## Work request
Go through the listing below. Copy each line that has the string "tolerância".

## Material for this task
+++++

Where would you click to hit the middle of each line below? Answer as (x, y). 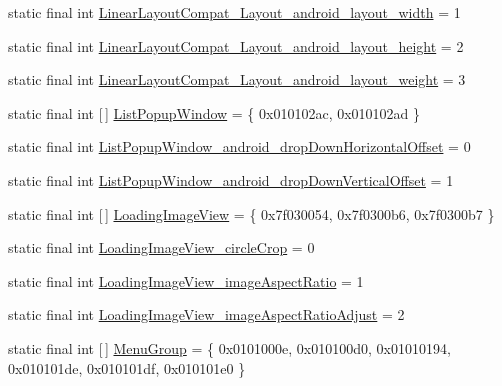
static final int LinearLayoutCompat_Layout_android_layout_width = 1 (234, 12)
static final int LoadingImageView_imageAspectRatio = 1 (186, 280)
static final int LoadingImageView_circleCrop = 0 (161, 247)
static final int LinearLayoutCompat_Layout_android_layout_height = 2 (236, 45)
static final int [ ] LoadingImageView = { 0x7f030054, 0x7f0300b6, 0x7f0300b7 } (251, 213)
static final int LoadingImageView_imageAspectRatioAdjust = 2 (206, 314)
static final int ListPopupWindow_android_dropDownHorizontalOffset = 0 (239, 146)
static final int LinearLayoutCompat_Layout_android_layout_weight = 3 (237, 79)
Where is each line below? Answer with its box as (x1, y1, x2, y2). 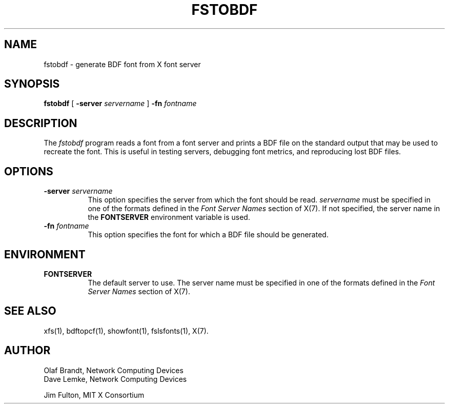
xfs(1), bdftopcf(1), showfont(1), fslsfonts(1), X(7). (44, 326, 209, 335)
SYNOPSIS (4, 77, 60, 91)
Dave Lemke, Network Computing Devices (44, 374, 187, 383)
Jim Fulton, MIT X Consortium (44, 390, 145, 399)
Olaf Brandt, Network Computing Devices (44, 365, 183, 375)
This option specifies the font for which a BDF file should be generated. (88, 230, 329, 239)
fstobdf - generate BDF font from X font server (44, 59, 201, 69)
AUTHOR (4, 344, 51, 357)
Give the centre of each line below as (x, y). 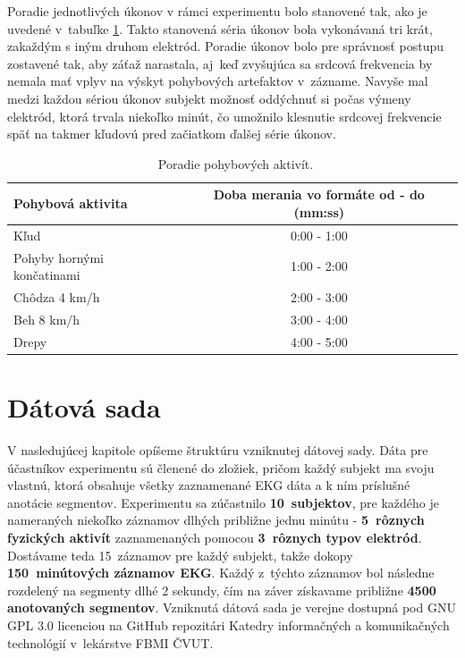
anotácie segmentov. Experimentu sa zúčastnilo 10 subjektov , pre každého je (223, 502)
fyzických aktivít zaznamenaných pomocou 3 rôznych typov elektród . (215, 537)
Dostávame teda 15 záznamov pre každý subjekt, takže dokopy (180, 555)
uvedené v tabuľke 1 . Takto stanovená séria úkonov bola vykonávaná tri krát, (220, 28)
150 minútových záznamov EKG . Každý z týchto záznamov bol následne (221, 573)
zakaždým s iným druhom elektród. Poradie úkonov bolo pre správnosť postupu (226, 46)
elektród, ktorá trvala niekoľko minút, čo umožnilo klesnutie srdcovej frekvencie (224, 116)
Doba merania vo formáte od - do (319, 194)
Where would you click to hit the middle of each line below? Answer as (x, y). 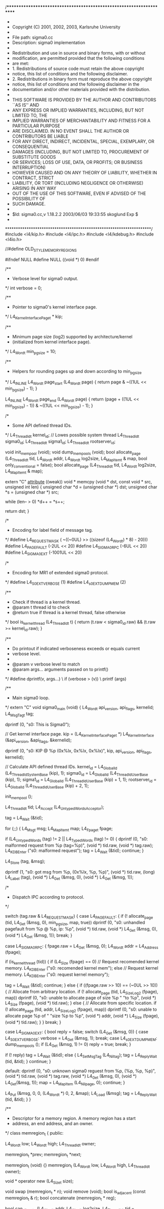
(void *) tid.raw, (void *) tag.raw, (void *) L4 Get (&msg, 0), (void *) (71, 1077)
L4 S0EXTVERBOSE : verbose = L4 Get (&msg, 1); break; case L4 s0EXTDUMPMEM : (81, 1039)
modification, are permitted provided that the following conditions (78, 58)
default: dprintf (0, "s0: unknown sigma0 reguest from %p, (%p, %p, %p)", (80, 1071)
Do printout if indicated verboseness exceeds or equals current (76, 648)
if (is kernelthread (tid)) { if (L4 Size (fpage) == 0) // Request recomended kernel (82, 962)
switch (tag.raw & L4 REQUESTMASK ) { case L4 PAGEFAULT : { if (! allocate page (79, 917)
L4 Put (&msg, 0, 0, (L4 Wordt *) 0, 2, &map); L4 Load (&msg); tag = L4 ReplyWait (81, 1094)
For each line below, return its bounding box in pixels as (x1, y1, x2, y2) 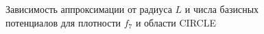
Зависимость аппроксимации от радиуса (5, 2, 172, 16)
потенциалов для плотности (5, 15, 121, 29)
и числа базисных (184, 2, 259, 16)
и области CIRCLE (135, 15, 216, 29)
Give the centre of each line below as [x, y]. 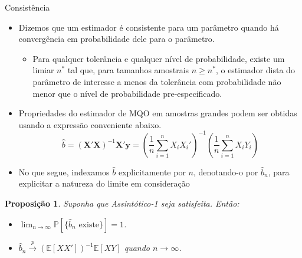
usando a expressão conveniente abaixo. [90, 124]
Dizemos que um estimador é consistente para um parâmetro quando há [149, 27]
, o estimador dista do [255, 70]
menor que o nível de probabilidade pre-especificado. [127, 93]
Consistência [27, 7]
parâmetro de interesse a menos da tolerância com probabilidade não [157, 81]
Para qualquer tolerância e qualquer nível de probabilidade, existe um [159, 58]
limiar [43, 70]

+++++

## Exercise solution
parâmetro de interesse a menos da tolerância com probabilidade não [157, 81]
Para qualquer tolerância e qualquer nível de probabilidade, existe um [159, 58]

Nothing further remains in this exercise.